Question

A company that produces 8-oz low-fat yogurt cups wanted to estimate the mean number of calories for such cups. A random sample of 10 such cups produced the following numbers of calories: Assume that the number of calories in such cups are normally distributed.

147 159 153 146 144 148 163 153 143 158

a. What is the point estimate of the mean calories for 8-oz low-fat yogurt cups?

b. Construct a 95% confidence interval for the mean calories for this sample.

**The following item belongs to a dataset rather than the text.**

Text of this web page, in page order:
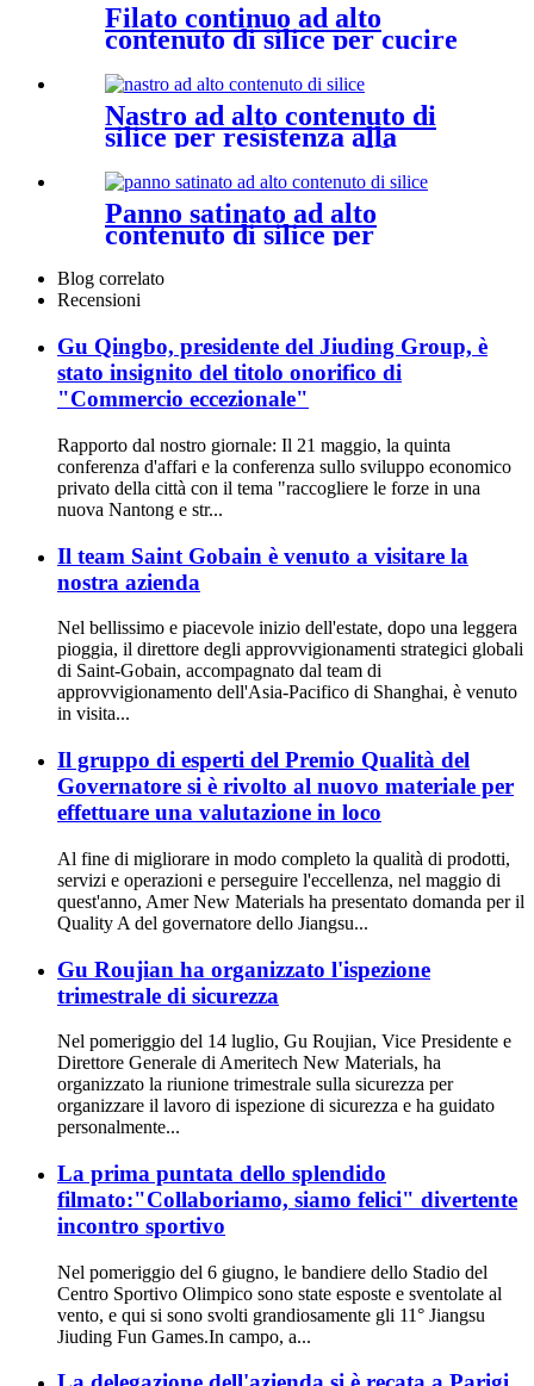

c. For a significance level of 5%, test the statement that average number of calories in 8-oz low-fat yogurt cups is less than 160 calories.

Answer 1

a)

Point estimate = sample mean, xbar = 151.4

b)

sample standard deviation, s = 6.8832
sample size, n = 10
degrees of freedom, df = n - 1 = 9

Given CI level is 95%, hence α = 1 - 0.95 = 0.05
α/2 = 0.05/2 = 0.025, tc = t(α/2, df) = 2.262

ME = tc * s/sqrt(n)
ME = 2.262 * 6.8832/sqrt(10)
ME = 4.924

CI = (xbar - tc * s/sqrt(n) , xbar + tc * s/sqrt(n))
CI = (151.4 - 2.262 * 6.8832/sqrt(10) , 151.4 + 2.262 * 6.8832/sqrt(10))
CI = (146.48 , 156.32)

C)

Below are the null and alternative Hypothesis,
Null Hypothesis, H0: μ = 160
Alternative Hypothesis, Ha: μ < 160

Rejection Region
This is left tailed test, for α = 0.05 and df = 9
Critical value of t is -1.833.
Hence reject H0 if t < -1.833

Test statistic,
t = (xbar - mu)/(s/sqrt(n))
t = (151.4 - 160)/(6.8832/sqrt(10))
t = -3.951

P-value Approach
P-value = 0.0017
As P-value < 0.05, reject the null hypothesis.